TASK DETAILS. Output the listing below verbatim, but drop the images.

--------------------------------

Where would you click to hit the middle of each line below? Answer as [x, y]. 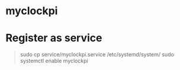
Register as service [54, 38]
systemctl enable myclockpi [54, 61]
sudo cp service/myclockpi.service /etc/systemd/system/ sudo [97, 55]
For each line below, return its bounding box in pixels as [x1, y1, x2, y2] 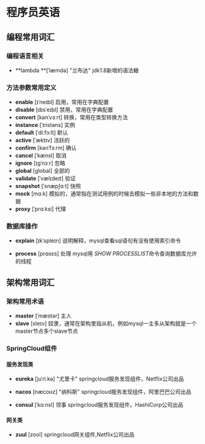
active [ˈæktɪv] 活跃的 [15, 137, 70, 144]
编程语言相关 [6, 51, 45, 60]
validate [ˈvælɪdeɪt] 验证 [15, 175, 76, 182]
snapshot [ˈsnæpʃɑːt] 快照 [15, 183, 81, 190]
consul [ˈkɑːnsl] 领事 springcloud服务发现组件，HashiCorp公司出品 [15, 401, 184, 409]
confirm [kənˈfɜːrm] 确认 [15, 144, 77, 151]
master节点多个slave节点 [15, 327, 78, 335]
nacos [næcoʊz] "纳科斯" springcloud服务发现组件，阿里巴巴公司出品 [15, 388, 192, 396]
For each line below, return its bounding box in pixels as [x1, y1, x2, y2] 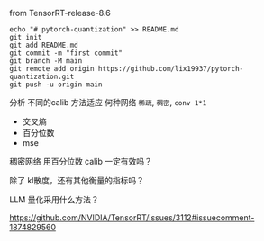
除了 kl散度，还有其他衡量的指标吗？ [9, 175, 145, 185]
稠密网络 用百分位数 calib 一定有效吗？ [9, 156, 153, 166]
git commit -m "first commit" [9, 49, 123, 58]
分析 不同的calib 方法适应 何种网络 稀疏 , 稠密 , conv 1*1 [9, 97, 207, 107]
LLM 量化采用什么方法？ [9, 194, 99, 205]
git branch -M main [9, 57, 83, 66]
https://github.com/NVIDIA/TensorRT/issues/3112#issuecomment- [9, 212, 255, 223]
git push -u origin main [9, 80, 103, 89]
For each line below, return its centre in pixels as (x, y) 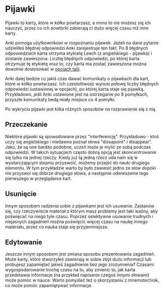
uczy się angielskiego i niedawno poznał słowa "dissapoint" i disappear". (79, 142)
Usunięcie (21, 194)
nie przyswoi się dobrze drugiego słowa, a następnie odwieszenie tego (77, 173)
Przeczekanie (26, 125)
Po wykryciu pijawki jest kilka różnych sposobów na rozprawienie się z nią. (81, 109)
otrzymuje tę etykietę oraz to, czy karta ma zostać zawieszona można (76, 64)
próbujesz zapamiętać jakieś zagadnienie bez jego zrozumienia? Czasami (80, 264)
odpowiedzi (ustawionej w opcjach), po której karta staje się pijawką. (75, 89)
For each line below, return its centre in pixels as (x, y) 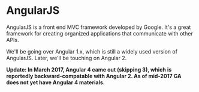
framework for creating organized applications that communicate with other (99, 33)
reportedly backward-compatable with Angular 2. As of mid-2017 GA (94, 76)
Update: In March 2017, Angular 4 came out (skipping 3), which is (89, 69)
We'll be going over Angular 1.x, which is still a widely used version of (92, 51)
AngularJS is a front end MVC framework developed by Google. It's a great (99, 27)
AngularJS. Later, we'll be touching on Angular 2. (67, 58)
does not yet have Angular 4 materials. (55, 82)
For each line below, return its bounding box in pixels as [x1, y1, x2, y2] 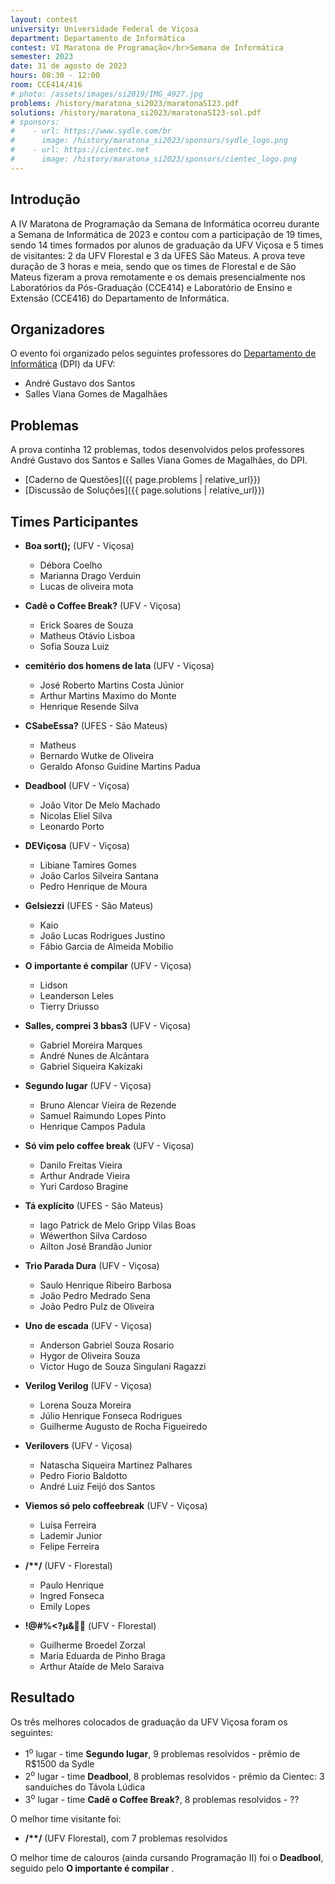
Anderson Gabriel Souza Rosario [39, 1339, 175, 1351]
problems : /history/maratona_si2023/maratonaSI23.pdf [10, 98, 240, 108]
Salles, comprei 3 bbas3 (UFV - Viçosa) [24, 1020, 192, 1031]
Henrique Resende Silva [39, 701, 140, 712]
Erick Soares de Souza [39, 619, 134, 631]
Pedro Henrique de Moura [39, 881, 148, 892]
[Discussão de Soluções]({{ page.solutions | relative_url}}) [24, 484, 265, 496]
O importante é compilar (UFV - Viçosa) [24, 960, 192, 971]
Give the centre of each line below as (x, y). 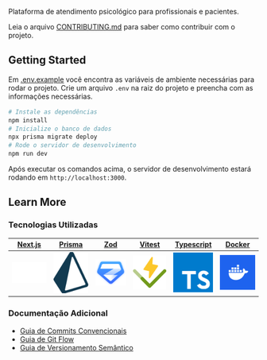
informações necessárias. (50, 96)
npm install (28, 120)
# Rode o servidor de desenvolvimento (72, 145)
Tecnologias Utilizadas (53, 225)
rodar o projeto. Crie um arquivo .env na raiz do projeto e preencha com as (131, 87)
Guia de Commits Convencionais (73, 331)
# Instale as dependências (53, 112)
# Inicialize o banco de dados (60, 129)
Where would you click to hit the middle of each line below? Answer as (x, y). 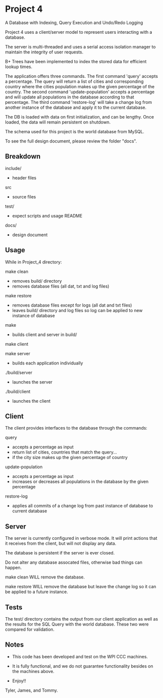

--------------------------------

TASK RESPONSE.
Where would you click to hit the middle of each line below? Answer as [x, y]. 
Register as service [54, 38]
systemctl enable myclockpi [54, 61]
sudo cp service/myclockpi.service /etc/systemd/system/ sudo [97, 55]
For each line below, return its bounding box in pixels as [x1, y1, x2, y2] 
active [ˈæktɪv] 活跃的 [15, 137, 70, 144]
编程语言相关 [6, 51, 45, 60]
validate [ˈvælɪdeɪt] 验证 [15, 175, 76, 182]
snapshot [ˈsnæpʃɑːt] 快照 [15, 183, 81, 190]
consul [ˈkɑːnsl] 领事 springcloud服务发现组件，HashiCorp公司出品 [15, 401, 184, 409]
confirm [kənˈfɜːrm] 确认 [15, 144, 77, 151]
master节点多个slave节点 [15, 327, 78, 335]
nacos [næcoʊz] "纳科斯" springcloud服务发现组件，阿里巴巴公司出品 [15, 388, 192, 396]
For each line below, return its bounding box in pixels as [x1, y1, x2, y2] 
除了 kl散度，还有其他衡量的指标吗？ [9, 175, 145, 185]
稠密网络 用百分位数 calib 一定有效吗？ [9, 156, 153, 166]
git commit -m "first commit" [9, 49, 123, 58]
分析 不同的calib 方法适应 何种网络 稀疏 , 稠密 , conv 1*1 [9, 97, 207, 107]
LLM 量化采用什么方法？ [9, 194, 99, 205]
git branch -M main [9, 57, 83, 66]
https://github.com/NVIDIA/TensorRT/issues/3112#issuecomment- [9, 212, 255, 223]
git push -u origin main [9, 80, 103, 89]
For each line below, return its centre in pixels as (x, y) 
uczy się angielskiego i niedawno poznał słowa "dissapoint" i disappear". (79, 142)
Usunięcie (21, 194)
nie przyswoi się dobrze drugiego słowa, a następnie odwieszenie tego (77, 173)
Przeczekanie (26, 125)
Po wykryciu pijawki jest kilka różnych sposobów na rozprawienie się z nią. (81, 109)
otrzymuje tę etykietę oraz to, czy karta ma zostać zawieszona można (76, 64)
próbujesz zapamiętać jakieś zagadnienie bez jego zrozumienia? Czasami (80, 264)
odpowiedzi (ustawionej w opcjach), po której karta staje się pijawką. (75, 89)
For each line below, return its centre in pixels as (x, y) 
framework for creating organized applications that communicate with other (99, 33)
reportedly backward-compatable with Angular 2. As of mid-2017 GA (94, 76)
Update: In March 2017, Angular 4 came out (skipping 3), which is (89, 69)
We'll be going over Angular 1.x, which is still a widely used version of (92, 51)
AngularJS is a front end MVC framework developed by Google. It's a great (99, 27)
AngularJS. Later, we'll be touching on Angular 2. (67, 58)
does not yet have Angular 4 materials. (55, 82)
For each line below, return its bounding box in pixels as [x1, y1, x2, y2] 
Anderson Gabriel Souza Rosario [39, 1339, 175, 1351]
problems : /history/maratona_si2023/maratonaSI23.pdf [10, 98, 240, 108]
Salles, comprei 3 bbas3 (UFV - Viçosa) [24, 1020, 192, 1031]
Henrique Resende Silva [39, 701, 140, 712]
Erick Soares de Souza [39, 619, 134, 631]
Pedro Henrique de Moura [39, 881, 148, 892]
[Discussão de Soluções]({{ page.solutions | relative_url}}) [24, 484, 265, 496]
O importante é compilar (UFV - Viçosa) [24, 960, 192, 971]
Give the centre of each line below as (x, y). 
informações necessárias. (50, 96)
npm install (28, 120)
# Rode o servidor de desenvolvimento (72, 145)
Tecnologias Utilizadas (53, 225)
rodar o projeto. Crie um arquivo .env na raiz do projeto e preencha com as (131, 87)
Guia de Commits Convencionais (73, 331)
# Instale as dependências (53, 112)
# Inicialize o banco de dados (60, 129)
Where would you click to hit the middle of each line below? Answer as (x, y). 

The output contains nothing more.